Through Tony, her son, another link was formed ’twixt late enemies. It was hard for mothers busy at housework to keep track of young children; without fences for definement of yard-limits, and with all old landmarks wiped out, it was easy for children to wander beyond bearings. A lost child was no rarity. One day General and Mrs. Saxton drove up in their carriage, bringing Tony. Tony had lost himself; fright, confusion, lack of food, had made him ill; he had been brought to the attention of the general and his wife, who, instead of sending the child home by a subordinate, came with him themselves, the lady holding the pale little fellow in her arms, comforting and soothing him. Thus began friendship between Mrs. S. and Mrs. Saxton; not only small Tony was now pressed to take airings with Yankees, but his mother. The general did all he could to make life easier for her; had wood hauled and cut for her. The Southern woman’s reduction to poverty and menial tasks mortified him, as they mortified many another manly blue-coat, witness of the reduction. “It is pitiable and it is all wrong,” said one officer to Mrs. S. “Our people up North simply don’t know how things are down here.” A lady friend of Mrs. S.’s tells me that she knew a Northern officer – (giving his name) – who resigned his commission because he found himself unable to witness the sufferings of Southern women and children, and have a hand in imposing them.

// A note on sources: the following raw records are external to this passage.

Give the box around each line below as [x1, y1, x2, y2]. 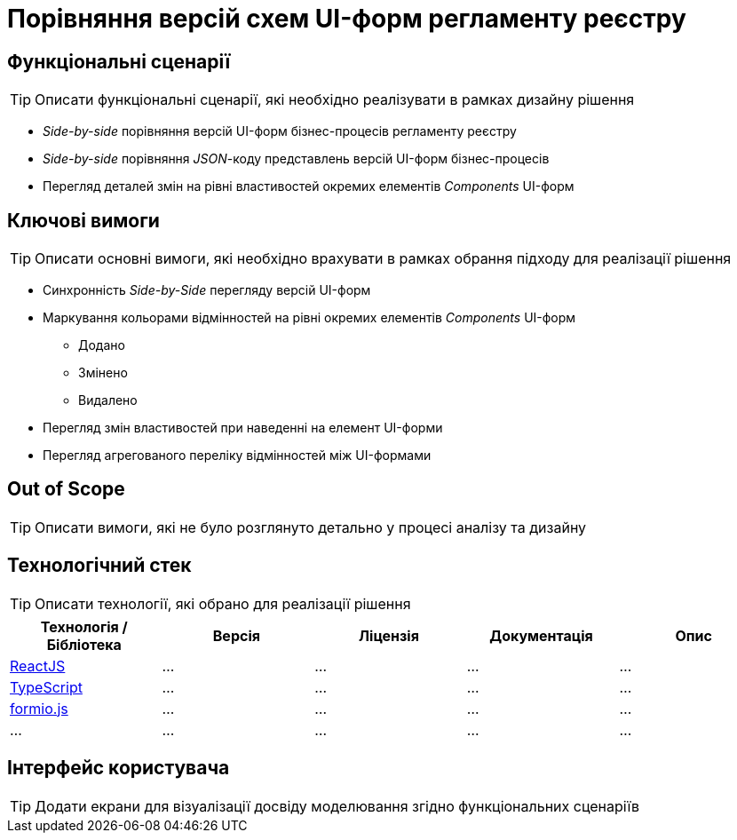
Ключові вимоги [7, 209, 160, 232]
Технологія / [40, 617, 128, 636]
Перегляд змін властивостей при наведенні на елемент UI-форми [43, 420, 443, 436]
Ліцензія [359, 626, 419, 645]
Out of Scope [7, 478, 125, 501]
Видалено [78, 392, 138, 408]
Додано [78, 337, 125, 353]
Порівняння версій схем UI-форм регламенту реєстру [7, 4, 686, 34]
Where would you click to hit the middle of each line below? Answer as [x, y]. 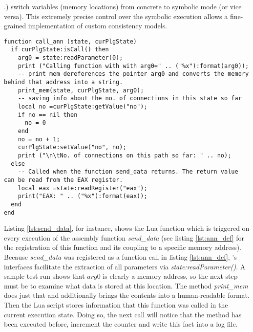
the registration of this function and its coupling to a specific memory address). [123, 247]
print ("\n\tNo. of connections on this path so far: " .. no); [125, 155]
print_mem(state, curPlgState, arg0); [81, 90]
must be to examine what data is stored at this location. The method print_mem [126, 285]
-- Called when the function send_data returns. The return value [128, 172]
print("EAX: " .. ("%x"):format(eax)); [83, 196]
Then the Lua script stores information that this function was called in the [116, 304]
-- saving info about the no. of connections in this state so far [130, 99]

Rulers who came under just condemnation as “military satraps” governing in a democracy in time of peace by the bayonet, when divorced from the exercise of their office, won praise as men. Thus, General Meade’s rule in Georgia is open to severest criticism, yet Ellen Meade Clarke, who saw him as the man and not as the oppressor, says: “I had just married and gone to Atlanta when Sherman ordered the citizens out, which order I hastily obeyed, leaving everything in my Peachtree cottage home. Was among the first to return. Knew all the generals in command; they were all neighbors; General Meade, who was sent to see me by some one bearing our name, proved a good and faithful friend and, on his death-bed, left me his prayer-book.”